Krause tenía entonces 60 años. Vivía ya establecido en Berlín, tras décadas de clases en Leipzig y Múnich. Tenía fama de severo, y es probable que a esas alturas la dinámica de la docencia le resultase cansadora. Los malos alumnos colmaban su paciencia. A las mujeres jóvenes sin talento les gritaba solo una palabra:
«¡Cásate! ¡Cásate!».
Claudio Arrau había cumplido ya los 10, y extrañaba Chillán desde una ciudad eu- ropea en la que su capacidad no avanzaba como él quería. Sus clases junto a Lütschg y Schramm lo habían desmotivado.
El inicio de las lecciones con Krause, sin embargo, les mostró a los Arrau León que nadie se había dedicado jamás con tanta convicción al niño y que, por lo tanto, podía esperarse una transformación profunda de su entusiasmo por la música, así como de los resultados en su técnica y ejecución. En clases diarias de al menos noventa minutos (sumadas a prácticas de otras siete u ocho horas a solas cada día y en su casa), el menor fue fortaleciendo una interpretación atenta a la melodía, el tono distintivo de cada compositor y el significado amplio que una pieza podía tener por fuera de la partitura.
Claudio con Martin Krause, su maestro mentor, en Berlín. Circa 1914. Fotografía cortesía de ArrauHouse.
Aunque Krause era para entonces uno de los profesores más prestigiados del Conservatorio Stern (el suizo Edwin Fischer y el mexicano Manuel Ponce figuran entre sus alumnos históricos), la relación con Arrau fue excepcional, partiendo porque el chileno y su familia vivían a dos casas de la suya, en la Salzburger Straße. Para el maestro, captar en el pequeño a un prodigio debe haber sido algo inmediato y sin espacio a dudas. A un niño con futuro en el piano es posible reconocerlo más allá de una ejecución puntual: está en cómo ubica sus manos sobre las teclas, en su coordinación motriz, en el modo en que es capaz de relacionar lectura e interpretación. Un menor aficionado a un instrumento no sabe aún de teoría, pero puede mostrar el tamaño de su intuición en cómo reacciona ante la música: sus gestos espontáneos hacia la armonía o la melodía, su entusiasmo.

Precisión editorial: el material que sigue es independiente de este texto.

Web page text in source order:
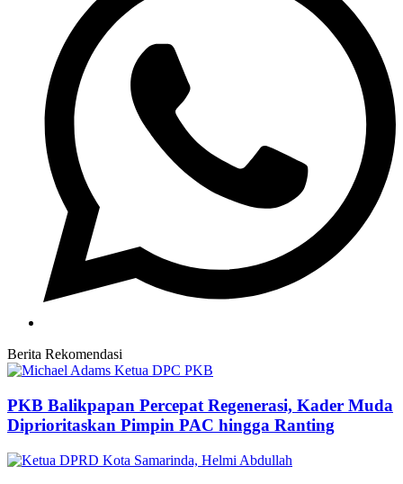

Todo eso ya estaba en el pequeño pianista recién llegado a Berlín, pivote de apenas un metro de altura para una familia con escasas redes y aún muchas dudas sobre su estadía en Europa. Martin Krause representaba para ellos una guía autorizada en la que confirmar que su aventura tenía, primero, razón de ser; y luego, futuro.